After a Covid-year of emotional stress suffered by half our planet (the global south has had other problems to worry about), what sane person would care to ratchet up rates of anxiety for billions of people? No one. And yet the top EU official and in on one of the world's most influential media outlets has consciously decided to issue a statement right out of a script of some 1970s horror flick, like Deep Red, in which we all appear as film extras.

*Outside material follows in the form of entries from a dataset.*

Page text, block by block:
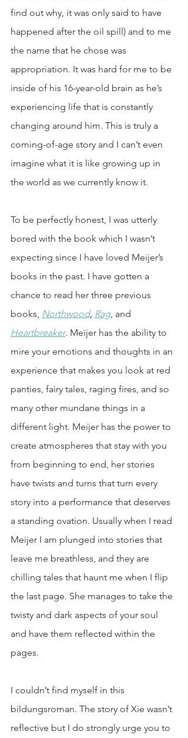
find out why, it was only said to have
happened after the oil spill) and to me
the name that he chose was
appropriation. It was hard for me to be
inside of his 16-year-old brain as he’s
experiencing life that is constantly
changing around him. This is truly a
coming-of-age story and I can’t even
imagine what it is like growing up in
the world as we currently know it.
To be perfectly honest, I was utterly
bored with the book which I wasn’t
expecting since I have loved Meijer’s
books in the past. I have gotten a
chance to read her three previous
books, Northwood, Rag, and
Heartbreaker. Meijer has the ability to
mire your emotions and thoughts in an
experience that makes you look at red
panties, fairy tales, raging fires, and so
many other mundane things in a
different light. Meijer has the power to
create atmospheres that stay with you
from beginning to end, her stories
have twists and turns that turn every
story into a performance that deserves
a standing ovation. Usually when I read
Meijer I am plunged into stories that
leave me breathless, and they are
chilling tales that haunt me when I flip
the last page. She manages to take the
twisty and dark aspects of your soul
and have them reflected within the
pages.
I couldn’t find myself in this
bildungsroman. The story of Xie wasn’t
reflective but I do strongly urge you to

So why spread panic? The original hypothesis, which smacked of conspiracy and the use of fear as a means of controlling the general population, is becoming increasingly convincing. "Phobocracy" is just the latest development of governance: whoever is able to terrorise the masses is in charge. The "virus of fear" will be the real pandemic of the future. It will be a virus that is far more contagious than Covid-19 because it is transmitted through words and images, and its victims can be young and old, educated and ignorant alike.

The Covid pandemic will end, perhaps of its own accord or because of vaccines or acquired natural immunity. Perhaps because of all three. Yet, fear and the blackmail associated with it supposedly must go on. So here we are, rubbing our crystal balls and making predictions about an indefinite apocalypse. But people of common sense are still wondering: how is it possible that, right up until a year ago, all the various previous pandemics had occurred yet never disrupted our lives as they do now? And why, all of a sudden, will future pandemics be so devastating that we will be forced to wear masks and shutter ourselves at home forever? Something is clearly not right.

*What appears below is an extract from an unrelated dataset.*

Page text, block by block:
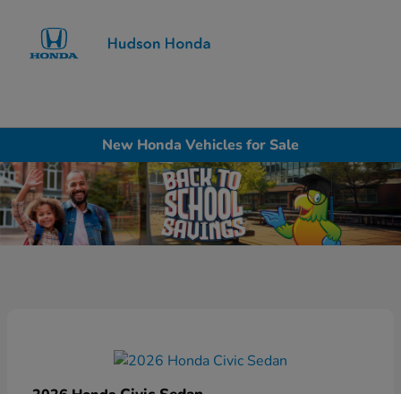
New Honda Vehicles for Sale
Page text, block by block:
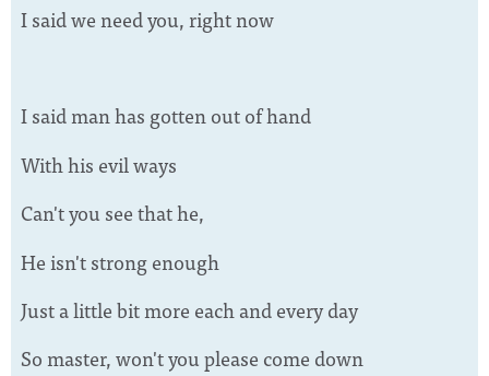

But it doesn't matter. Those who succumb to panic do not reason, but rather obey so as to save their own skin. Let's not refer to the ready observance of personal safety measures as our "civil responsibility",  because, in most cases, those who put on masks, disinfect themselves, and socially distance, really do it for themselves and not for others. If this much-celebrated "civic responsibility" were so widespread, everyone would pay their full taxes, no one would try to emulate Formula One champion Lewis Hamilton when driving their cars. Nor would they park in a no-parking areas nor toss their old mattresses into fields behind their homes. This list of “civic responsibilities” could go on and on.

 

No, it is really fear that drives us because "I" am the person I care about most. Von der Leyen, and not only her, has understood this fact all too well. Thus, given that some hope is now being injected into people's hearts along with the vaccines they are getting, there’s a rush to nip such new-found confidence in the bud, while warning that pandemics will continue in perpetuity. Therefore it’s necessary use a strategy to control mass consciousness by spreading, in a cyclical and uninterrupted manner, two collective moods: induced anxiety followed by temporary hope. This fear mongering threatens and then reassures, threatens and then reassures. Those who have the antidote against this fear are the same people who are keeping everyone always on edge.